Canonical page: https://appraisily.com/artist/manuel-neri/
Profile generated: 2026-06-01T11:31:00.000Z
Quality: high confidence, strong sources

## Artist identity

- Nationality: American
- Movements: Modernist sculpture, Figurative art
- Common media: Plaster, Bronze, Marble, Drawing, Painting

## About Manuel Neri

Manuel Neri (1930–2021) was an American sculptor and painter celebrated for his life-size figurative sculptures in plaster, bronze, and marble. Born in California, Neri maintained a studio in Benicia, California, from 1965 and established a second studio in Carrara, Italy, in 1981 dedicated to marble carving. Over four decades, beginning in the early 1970s, he worked primarily with the same model, Mary Julia Klimenko, producing drawings and sculptures that merge contemporary emotional expression with Modernist sculptural form.

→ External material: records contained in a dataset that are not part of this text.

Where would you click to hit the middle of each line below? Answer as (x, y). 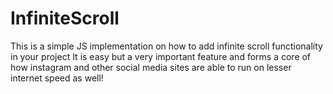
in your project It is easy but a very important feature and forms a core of (161, 56)
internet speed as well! (57, 78)
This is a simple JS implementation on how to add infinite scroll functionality (166, 46)
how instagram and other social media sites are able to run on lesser (151, 67)
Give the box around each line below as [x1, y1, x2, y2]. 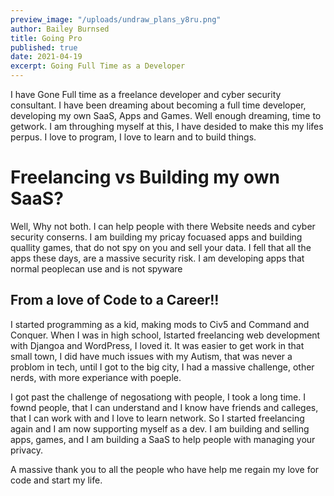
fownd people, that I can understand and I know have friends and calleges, [10, 401, 319, 413]
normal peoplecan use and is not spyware [10, 262, 183, 275]
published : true [10, 42, 78, 53]
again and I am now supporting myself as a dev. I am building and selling [10, 422, 310, 435]
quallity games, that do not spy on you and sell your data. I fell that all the [10, 241, 312, 253]
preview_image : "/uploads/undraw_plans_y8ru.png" [10, 14, 222, 25]
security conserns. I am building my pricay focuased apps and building [10, 231, 303, 243]
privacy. [10, 444, 44, 456]
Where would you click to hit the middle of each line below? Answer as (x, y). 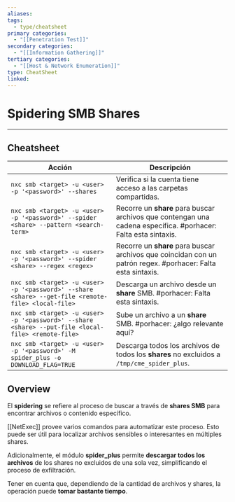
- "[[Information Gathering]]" (59, 53)
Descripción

His figures convey psychological depth through gesture, body language, and a distinctive surface treatment that ranges from rough-hewn plaster to polished marble. Neri's work is held by the Museum of Modern Art in New York and is documented by major art-history institutions including the Getty Research Institute's Union List of Artist Names and the RKD Netherlands Institute for Art History.

## Common works and media

Neri's most frequently encountered works include life-size plaster figurative sculptures, bronze casts of the female figure, marble carvings produced in his Carrara studio, and figurative drawings in charcoal and pastel. His signature subject is the standing or seated female nude, often referencing his long-time model Mary Julia Klimenko. Painted plaster surfaces with visible tool marks and polychrome accents are characteristic of his plaster originals. Bronze editions, marble carvings, and related drawings may all appear independently at auction.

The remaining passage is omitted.